Making Sense of High-Dimensional Data and Visualizations
from 15:00 to 16:00
|Add event to calendar||
Dr. Alyssa Goodman (Harvard University)
The "data deluge" in science is old news. Now, it's pouring, and we need working tools to collect, sort out, understand, and keep what is falling down on us.
In astronomy, the greatest insights very often come from studies where more than one "band" of data (e.g. optical, infrared, radio, X-ray) is combined. And, data sets aren't just large--they are often also high-dimensional, in that they contain information about flux as functions not just of position on the sky, but also as functions of a third dimension (e.g. frequency, velocity), and/or of time. Life science, geophysical, and geospatial data all present similar challenges.
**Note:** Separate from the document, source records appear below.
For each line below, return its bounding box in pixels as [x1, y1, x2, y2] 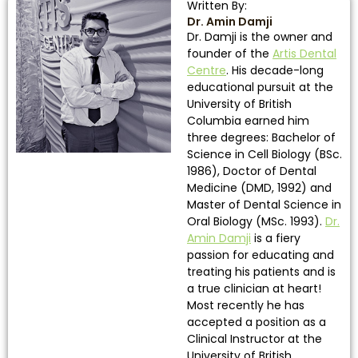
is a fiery [251, 230, 300, 247]
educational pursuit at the [187, 79, 333, 96]
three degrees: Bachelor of [187, 129, 336, 146]
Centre [187, 62, 226, 79]
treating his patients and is [187, 264, 336, 280]
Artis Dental [272, 46, 336, 62]
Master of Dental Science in [187, 197, 341, 213]
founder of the [187, 46, 272, 62]
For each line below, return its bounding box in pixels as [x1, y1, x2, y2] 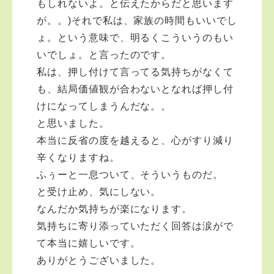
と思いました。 [37, 118, 109, 128]
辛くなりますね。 [37, 152, 120, 163]
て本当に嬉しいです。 [37, 238, 141, 248]
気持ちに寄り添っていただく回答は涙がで [37, 221, 234, 231]
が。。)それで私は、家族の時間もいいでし [37, 15, 237, 26]
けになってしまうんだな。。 [37, 101, 172, 111]
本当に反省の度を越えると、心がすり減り [37, 135, 234, 146]
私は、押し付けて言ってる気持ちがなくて [37, 67, 234, 77]
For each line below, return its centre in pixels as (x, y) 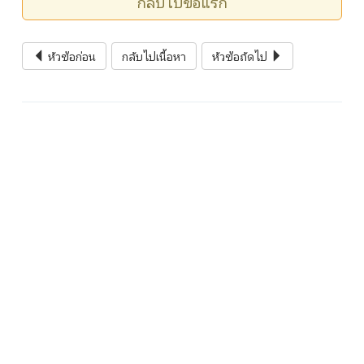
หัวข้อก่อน (70, 56)
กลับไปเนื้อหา (154, 56)
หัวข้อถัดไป (241, 56)
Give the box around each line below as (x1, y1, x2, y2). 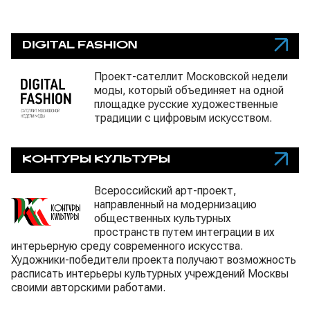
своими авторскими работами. (11, 281, 165, 294)
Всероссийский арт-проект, (94, 184, 237, 197)
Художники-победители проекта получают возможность (11, 253, 296, 266)
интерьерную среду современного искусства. (11, 239, 243, 253)
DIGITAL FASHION (22, 42, 137, 51)
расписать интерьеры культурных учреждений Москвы (11, 267, 289, 280)
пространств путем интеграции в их (94, 226, 275, 239)
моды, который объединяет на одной (94, 84, 284, 97)
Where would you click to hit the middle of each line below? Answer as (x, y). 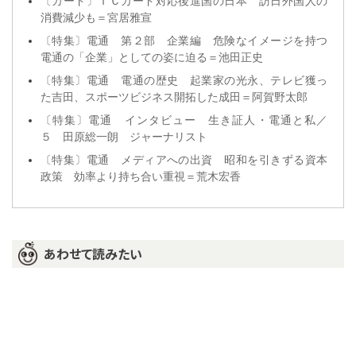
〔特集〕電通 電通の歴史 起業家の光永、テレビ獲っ (184, 81)
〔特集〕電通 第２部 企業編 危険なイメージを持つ (184, 41)
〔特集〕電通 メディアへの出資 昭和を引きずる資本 (184, 160)
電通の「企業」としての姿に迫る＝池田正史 (152, 58)
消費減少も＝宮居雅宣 (96, 18)
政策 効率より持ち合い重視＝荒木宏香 (141, 177)
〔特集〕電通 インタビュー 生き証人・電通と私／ (184, 120)
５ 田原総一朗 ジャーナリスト (124, 137)
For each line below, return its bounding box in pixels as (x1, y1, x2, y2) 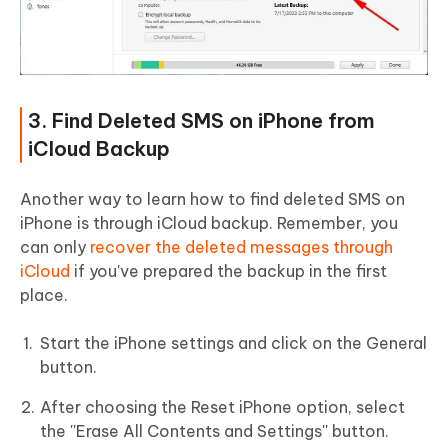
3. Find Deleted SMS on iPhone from (28, 108, 375, 134)
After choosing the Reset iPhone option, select (40, 397, 405, 418)
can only (20, 237, 90, 258)
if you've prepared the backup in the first (74, 261, 387, 282)
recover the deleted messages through (90, 237, 393, 258)
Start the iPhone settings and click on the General (40, 333, 427, 354)
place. (20, 285, 68, 306)
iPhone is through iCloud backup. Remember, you (20, 213, 398, 234)

In this talk, I will focus on examples drawn from my group's research on star formation in molecular clouds. In particular, I will show how new visualization and statistical analysis techniques relying on interactive high-dimensional views of data and on automated algorithms for "segmenting" data give new insight. "Segmentation" in imaging terms refers to extracting the meaningful structures from data, and I will show results from both dendrogram (tree-hierarchy) and machine-learning approaches. I will emphasize how the visualization of segmentation results is critical for understanding. The highlighted science results will show how we can now--for the first time--quantitatively but intuitively understand the connections between the "real" (position-position-position) space where simulations (e.g. of star formation) can be made and the "observational" (e.g. position-position-velocity) space available to earthbound astronomers. As a result of this newfound understanding, we can place important limits on the validity of virial-theorem-based calculations of the properties of gas--allowing, for example, for better estimates of which gas in star-forming regions is most likely to stay bound long enough to form stars.
Even though this abstract may sound technical to non-star-formation or non-computational researchers, my goal will be to keep the talk accessible to non-experts, so people from other fields faced with high-dimensional data and visualization challenges should feel free to join in--and to ask questions!